This function returns multiple proxies for estimating the connection strength of the edges of a possibly discretized Bayesian network's dataset. The retuned connection strength measures are: the Raw Mutual Information (mi.raw
), the Percentage Mutual information (mi.raw.pc
), the Raw Mutual Information computed via correlation (mi.corr
), the link strength (ls
), the percentage link strength (ls.pc
) and the statistical distance (stat.dist
).
The general concept of entropy is defined for probability distributions. The probability is estimated from data using frequency tables. Then the estimates are plug-in in the definition of the entropy to return the so-called empirical entropy. A standard known problem of empirical entropy is that the estimations are biased due to the sampling noise. This is also known that the bias will decrease as the sample size increases.

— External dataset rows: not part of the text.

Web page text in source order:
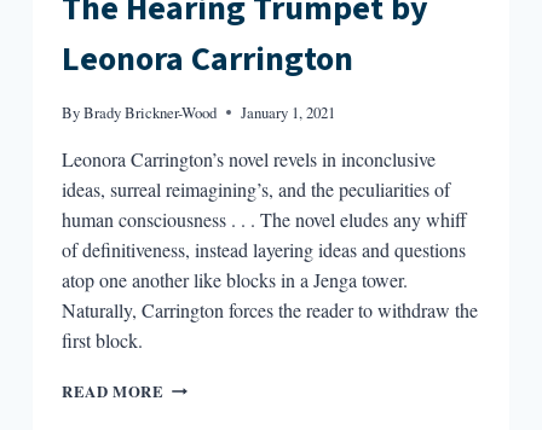
Leonora Carrington
ByBrady Brickner-Wood January 1, 2021
Leonora Carrington’s novel revels in inconclusive
ideas, surreal reimagining’s, and the peculiarities of
human consciousness . . . The novel eludes any whiff
of definitiveness, instead layering ideas and questions
atop one another like blocks in a Jenga tower.
Naturally, Carrington forces the reader to withdraw the
first block.
READ MORE THE
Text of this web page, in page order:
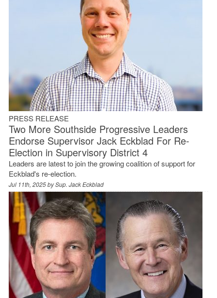
PRESS RELEASE
Two More Southside Progressive Leaders
Endorse Supervisor Jack Eckblad For Re-
Election in Supervisory District 4
Leaders are latest to join the growing coalition of support for
Eckblad's re-election.
Jul 11th, 2025 bySup. Jack Eckblad
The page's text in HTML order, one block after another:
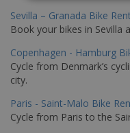
Sevilla – Granada Bike
Book your bikes in Sevilla
Copenhagen - Hamburg
Cycle from Denmark’s
city.
Paris - Saint-Malo Bike
Cycle from Paris to the
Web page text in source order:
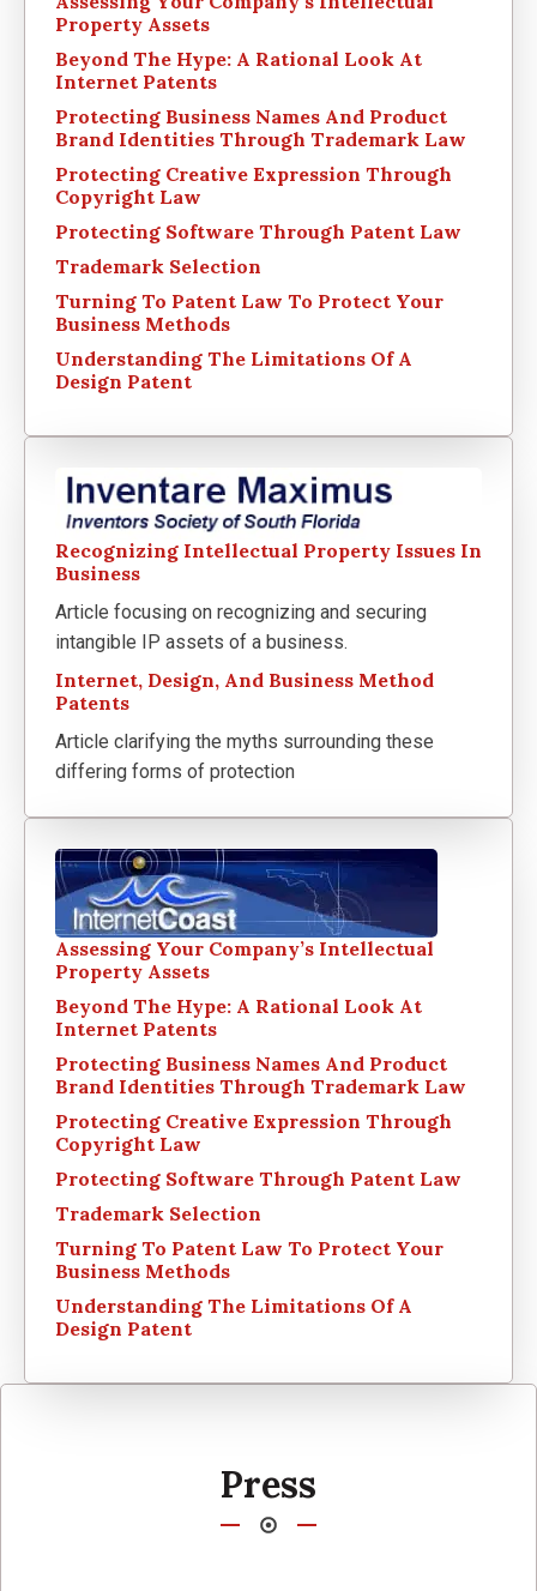
Property Assets
Beyond The Hype: A Rational Look At
Internet Patents
Protecting Business Names And Product
Brand Identities Through Trademark Law
Protecting Creative Expression Through
Copyright Law
Protecting Software Through Patent Law
Trademark Selection
Turning To Patent Law To Protect Your
Business Methods
Understanding The Limitations Of A
Design Patent
Recognizing Intellectual Property Issues In
Business
Article focusing on recognizing and securing
intangible IP assets of a business.
Internet, Design, And Business Method
Patents
Article clarifying the myths surrounding these
differing forms of protection
Assessing Your Company’s Intellectual
Property Assets
Beyond The Hype: A Rational Look At
Internet Patents
Protecting Business Names And Product
Brand Identities Through Trademark Law
Protecting Creative Expression Through
Copyright Law
Protecting Software Through Patent Law
Trademark Selection
Turning To Patent Law To Protect Your
Business Methods
Understanding The Limitations Of A
Design Patent
Press

The mutual information estimation is computed from the observed frequencies through a plug-in estimator based on entropy. For the case of an arc going from the node X to the node Y and the remaining set of parent of Y is denoted as Z.
The mutual information is defined as I(X, Y) = H(X) + H(Y) - H(X, Y), where H() is the entropy.
The Percentage Mutual information is defined as PI(X,Y) = I(X,Y)/H(Y|Z).
The Mutual Information computed via correlation is defined as MI(X,Y) = -0.5 log(1-cor(X,Y)^2).
The link strength is defined as LS(X->Y) = H(Y|Z)-H(Y|X,Z).
The percentage link strength is defined as PLS(X->Y) = LS(X->Y) / H(Y|Z).
The statistical distance is defined as SD(X,Y) = 1- MI(X,Y) / max(H(X),H(Y)).